By Scott Douglas Jacobsen

Herb Silverman is the Founder of the Secular Coalition of America, the Founder of the Secular Humanists of the Lowcountry, and the Founder of the Atheist/Humanist Alliance student group at the College of Charleston. Here we talk about peace, war, and more.

Scott Douglas Jacobsen: History remains wrought with wars of human beings – mostly men – murdering and slaughtering one another through bludgeoning of skulls with blunt instruments of combat, crushing of limbs, slashing of flesh, maiming and mutilation of bodies, trampling of soldiers by horseback, and piercing, puncturing, and mangling of internal vital organs with projectiles, and so on.

Thucydides wrote a history of the war between Sparta and Athens in the 5th century BC. Also, some claim a maxim for him, where Thucydides said, “Right, as the world goes, is only in question between equals in power, while the strong do what they can and the weak suffer what they must.” Active involvement in the struggle for a more fair and just society involves similar sentiments, even acts with bloody labour wars and violence.

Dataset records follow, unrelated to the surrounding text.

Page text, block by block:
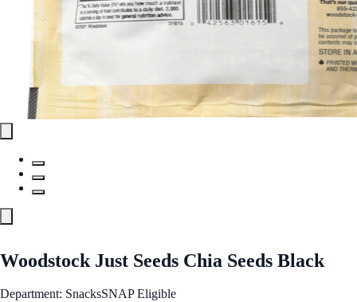
Woodstock Just Seeds Chia Seeds Black
Department: SnacksSNAP Eligible
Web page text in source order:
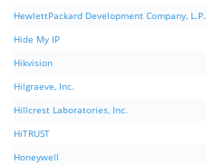
HewlettPackard Development Company, L.P.
Hide My IP
Hikvision
Hilgraeve, Inc.
Hillcrest Laboratories, Inc.
HiTRUST
Honeywell
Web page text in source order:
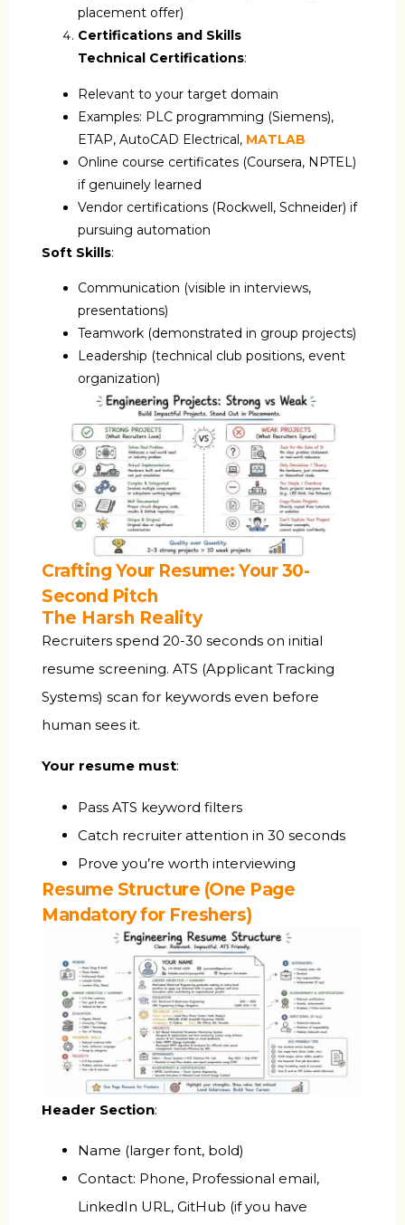
placement offer)
Certifications and Skills
Technical Certifications:
Relevant to your target domain
Examples: PLC programming (Siemens),
ETAP, AutoCAD Electrical, MATLAB
Online course certificates (Coursera, NPTEL)
if genuinely learned
Vendor certifications (Rockwell, Schneider) if
pursuing automation
Soft Skills:
Communication (visible in interviews,
presentations)
Teamwork (demonstrated in group projects)
Leadership (technical club positions, event
organization)
Crafting Your Resume: Your 30-
Second Pitch
The Harsh Reality
Recruiters spend 20-30 seconds on initial
resume screening. ATS (Applicant Tracking
Systems) scan for keywords even before
human sees it.
Your resume must:
Pass ATS keyword filters
Catch recruiter attention in 30 seconds
Prove you’re worth interviewing
Resume Structure (One Page
Mandatory for Freshers)
Header Section:
Name (larger font, bold)
Contact: Phone, Professional email,
LinkedIn URL, GitHub (if you have

In American history, how true is this maxim from the struggles for labour rights with the factory girls of Lowell, universal suffrage rather than particular suffrage for land-owning white aristocratic men, rights to equal access to education and the world of work, and modern ongoing battles for reproductive rights and procurement of a decent life? What is the silver lining here, too, though?

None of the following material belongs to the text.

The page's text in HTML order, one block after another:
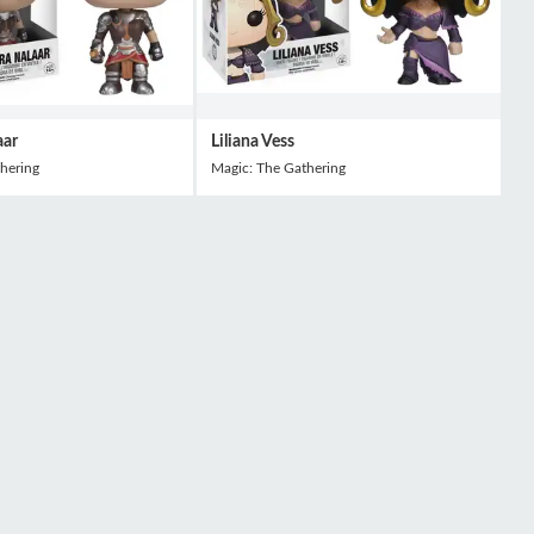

Herb Silverman: True, the history of humankind must include the history of warfare. Even our prehistory, through archeological findings, shows that there have always been wars. From our hunter-gatherer past, through the Middle Ages and approaching fairly modern times, the norm across many societies included mutilation of the enemy, murder of enemy infants, routine rape, routine torture of prisoners, and other hideous, cruel and unusual punishments. Public executions for the amusement and instruction of the populace were also common. There is a long list in both time and practice of man’s inhumanity to man.  

Today, more than ever, humans have the capacity to use weapons of mass destruction to do away with just about all other humans, as well as the ability to affect climate change that could devastate human life on our planet.

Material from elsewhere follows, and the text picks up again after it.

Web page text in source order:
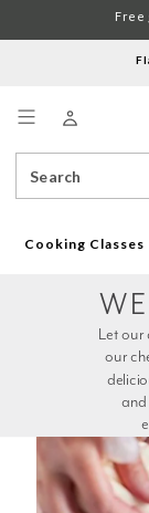
Catalog
Free
Cooking Classes

So why am I cautiously optimistic about our future? Because the world has actually become more peaceful than ever before, despite the violence we see repeatedly on the evening news.

About ten thousand years ago, approximately one person in four died of violence. Today, worldwide, it is more like one person in 10,000.

I suggest reading Steven Pinker’s book, The Better Angels of Our Nature: Why Violence Has Declined. Pinker presents a large amount of data (and statistical analysis) to demonstrate that violence has been in decline over millennia and that the present is probably the most peaceful time in the history of the human species. By the way, the book’s title was taken from the ending of Abraham Lincoln’s first inaugural address. Pinker uses “better angels” as a metaphor for four human motivations — empathy, self-control, the moral sense, and reason that can orient us away from violence and toward cooperation and altruism.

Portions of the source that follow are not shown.